To be honest with you, I'm not entirely sure what this essay is really about. The title has been in my note system for what seems like two years now, but every time I tried to write about it, it always ended up going in fifty different directions.
The best way I can describe this entire thing is that it's a really elaborate explanation for why I fail to connect with people in the long-term, though I wouldn't call this a sappy vent post. It's more of a cold list of discoveries I made about myself, and why it seems like I'm destined to be alone—but not lonely.
I've always been the type to observe people rather than interacting with them. Jumping into the social arena sounds like the easiest way to give myself a panic attack, so I stand back for a while and see how people interact with one another.
In time, I'll get comfortable enough to join in and talk, but only after observing for a while. Usually by this point, I know what it takes to fit in, I know the type of people that I'm interacting with, and I can navigate the social sphere accordingly.
But I realized a while ago that I always try to fit in within a given situation. "Fitting in" implies that I inherently didn't belong there, but with enough effort it can seem like I belonged nowhere else.
It's almost like I'm a psychologist conducting research on people, constantly observing how people are, what they like, dislike, what to say, etc. And when it's time to interact, I know how they work, what topic starts a good conversation, and so on.
It's as if I show a different facet of my personality depending on the people that I'm around. Different groups may know different versions of myself—and it's not like I'm being disingenuous or being someone that I'm not, but rather emphasizing a part of myself that fits best in the group.
As a result, it never really felt like I truly belonged anywhere. I knew how to fit into any group, but there was never a place where I could truly be me, other than being by myself. From elementary going into high school, I could talk to all sorts of groups, all with differing interests and personalities without much of a problem, but I could never properly identify myself with any particular group of people.
While I may show one, or maybe even a few facets of who I am, there never is a place or person where they've seen everything about me. A person may get a key to open one of the door of my psyche (a few keys, if they're really fortunate), but not a single person on this Earth gets all of them.
In a way, I'm afraid to show everything about myself all at once. Maybe it's because there's this deep-seated fear that I'm more shallow than I make myself out to be? Maybe if people got to know other sides of me, that they'd actually hate who I am? I'm not entirely sure, but this act of exaggerating parts of myself that fit the group the best seems to be a defence mechanism—to hide who I truly am, to throw people off the scent.
This site, funnily enough, has the most parts of my personality that's out in the public. People who come here know more about me as a person than those who know me IRL, barring personal details of course, but those are rather irrelevant in my eyes.
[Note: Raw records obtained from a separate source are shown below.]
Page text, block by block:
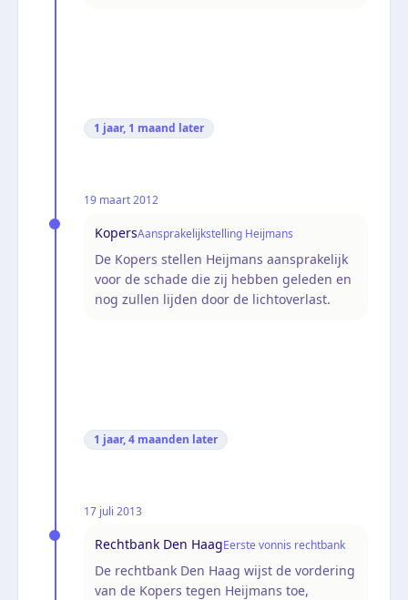
1 jaar, 1 maand later
19 maart 2012
KopersAansprakelijkstelling Heijmans
De Kopers stellen Heijmans aansprakelijk
voor de schade die zij hebben geleden en
nog zullen lijden door de lichtoverlast.
1 jaar, 4 maanden later
17 juli 2013
Rechtbank Den HaagEerste vonnis rechtbank
De rechtbank Den Haag wijst de vordering
van de Kopers tegen Heijmans toe,
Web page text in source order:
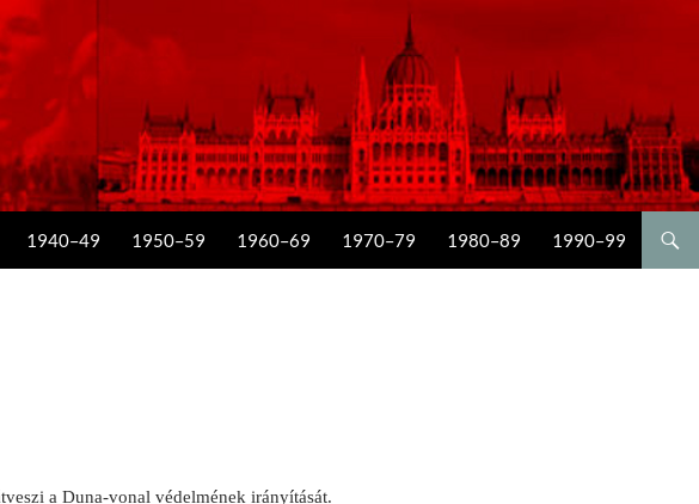
1940–49 1950–59 1960–69 1970–79 1980–89 1990–99
a Duna-vonal védelmének irányítását.
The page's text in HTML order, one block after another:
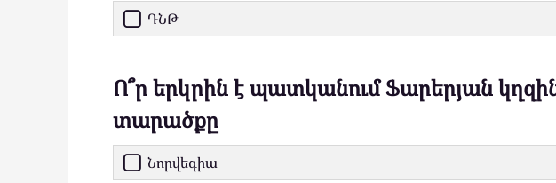
ԴՆԹ
Ո՞ր երկրին է պատկանում Ֆարերյան
տարածքը
Նորվեգիա
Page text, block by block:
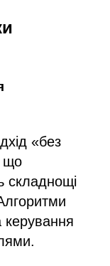
«без
що
складнощі
керування
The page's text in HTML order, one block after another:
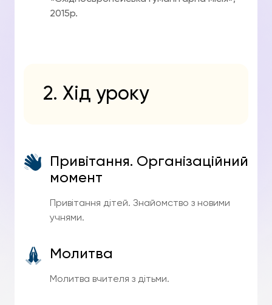
2015р.
2. Хід уроку
Привітання. Організаційний
момент
Привітання дітей. Знайомство з новими
учнями.
Молитва
Молитва вчителя з дітьми.
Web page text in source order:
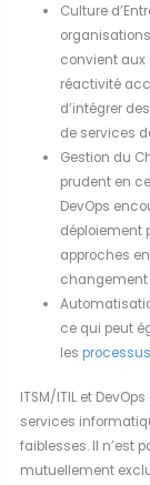
Culture
convient aux
réactivité
d’intégrer
de services
Gestion du
prudent en
DevOps
déploiement
approches
ce qui peut
les
ITSM/ITIL et
services
faiblesses. Il n’est
mutuellement
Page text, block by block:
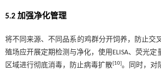
5.2 加强净化管理
将不同来源、不同品系的鸡群分开饲养，防止交
殖场应开展定期检测与净化，使用ELISA、荧光
区域进行彻底消毒，防止病毒扩散[10]。同时，对

It's the thoughts, experiences, creations, and beliefs that make up a person, not necessarily what their name is, or where they live.
I technically fall under Generation Z (a.k.a the zoomers), though I'm on the older end of that spectrum. Despite this, I can't help but think that I should've been born like two generations ago, because I don't fit in in the slightest. Sometimes I feel like I should've belonged in the Middle Ages or something.
I suppose it's because I tend to hang out with people that are way older than I am. Since both of my siblings are millenials, with my age gap between them being rather substantial, it's not surprising then that I'm more used to talking to people older than me than with those around my age or younger.
I've gone to various social gatherings around my university and chatting with people there around my age, but I've never really connected with anyone in particular. The fact that I have a general distaste of social media alienates me by default.
The only way I can describe zoomer communications nowadays is "aggressively online". Some people take being online so seriously that talking to them in person becomes seriously aggravating to me. They talk in the latest Internet slang, their humour consisting of only memes—as if that should be the characteristic identity of an individual.
People who are chronically online tend to start becoming a product on everyone else’s wit. It’s a guise of individualism, making people seem funnier and clever than they really are. In reality, they’re a bunch of parrots. Consumerism is the foundation of their being; their identity ceases to exist when the Internet connection goes out; taking away their phone is equivalent to taking away their soul.
It’s not as bad when it’s contained online, as that is the culture on there after all. But when it starts spilling over to real life, it becomes annoying. Last time I checked, socializing with other people involved actually talking to them. Like verbally. Face-to-face. Looking at each other’s eyes while talking, not looking down at some glowing rectangle. Why then are social gatherings now degenerating to being on our phones and trying to see who will show the next funny meme? The people who one is “socializing” with are dispensable—you can replace a person with anyone and they’ll serve the same purpose: a meme curator, and nothing more. In such a case, the people who you’re friends with is the people on social media, not the people who you’re "socializing" with, if you could even call it that.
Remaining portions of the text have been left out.